Giovanni Mascellani (@giomasce) commented about libs/vkd3d-shader/ir.c:
unsigned int src_idx, unsigned int write_mask, struct clip_cull_normaliser *normaliser)
+{
- unsigned int i, element_idx, component_idx, array_offset, handled_mask, mask_bit;
- struct vkd3d_shader_src_param *src_param = &ins->src[src_idx];
- struct vkd3d_shader_parser *parser = normaliser->parser;
- const struct clip_cull_normaliser_signature *signature;
- struct vkd3d_shader_register *reg = &src_param->reg;
- struct vsir_program *program = &parser->program;
- struct vkd3d_shader_dst_param *dst_param;
- struct vkd3d_shader_src_param *mov_src;
- switch (reg->type)
- {
case VKD3DSPR_INPUT:
/* Sysvals are not needed for domain shader inputs. */
if (parser->program.shader_version.type == VKD3D_SHADER_TYPE_DOMAIN)

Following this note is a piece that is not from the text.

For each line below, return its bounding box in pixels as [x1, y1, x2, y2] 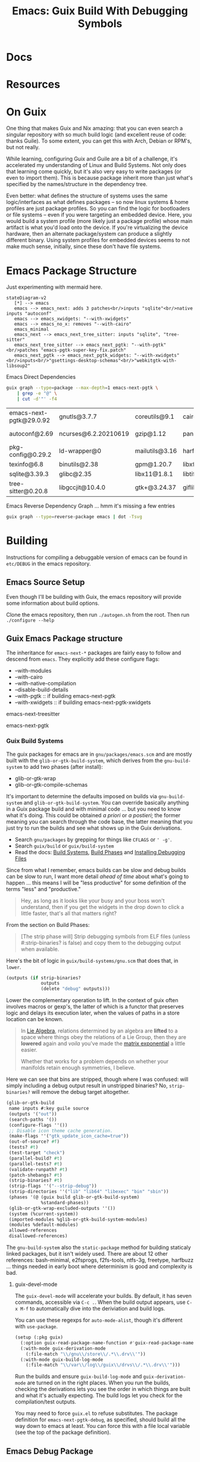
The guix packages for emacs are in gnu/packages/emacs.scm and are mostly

Can this happen? Unless I'm missing something, it seems that for domain shaders `normaliser_signature_transform_clip_cull()` is never called, so `has_normalised_clip_cull` is never set and the normaliser returns before reaching here.
On Thu Feb 22 08:22:18 2024 +0000, Conor McCarthy wrote:
we might think about adding a bitmap_set_range() helper
I think the need to deal with a bit range which crosses a `uint32_t` boundary means it's not worth the trouble at this point.
Fair enough.
On Wed Feb 21 22:46:01 2024 +0000, Zebediah Figura wrote:
That said, though, the write mask logic here assumes that all instructions consuming clip/cull behave like mov with respect to write mask. Is that actually valid? E.g. for a somewhat pathological example, the coords argument of SAMPLE doesn't. If the point is to avoid writing any out of bounds accesses (i.e. component_idx >= signature->s[element_idx].register_count), should we instead just replace such out of bounds accesses with zero or something?
I guess explicitly handling every instruction type works too, but it seems a bit fragile. Is there a problem with just clamping out of bounds accesses?
On Thu Feb 22 20:02:42 2024 +0000, Zebediah Figura wrote:
I guess explicitly handling every instruction type works too, but it seems a bit fragile. Is there a problem with just clamping out of bounds accesses?
Indeed it's a bit fragile. It could instead copy up to four components to the temp, if available, just in case, but I don't like the idea of doing that each time a scalar is loaded. It's pretty spammy in SPIR-V code, and the temp is often used for other purposes later, where the written values could still be floating around if not overwritten. That's unlikely to interfere with optimisation, but I'm not sure.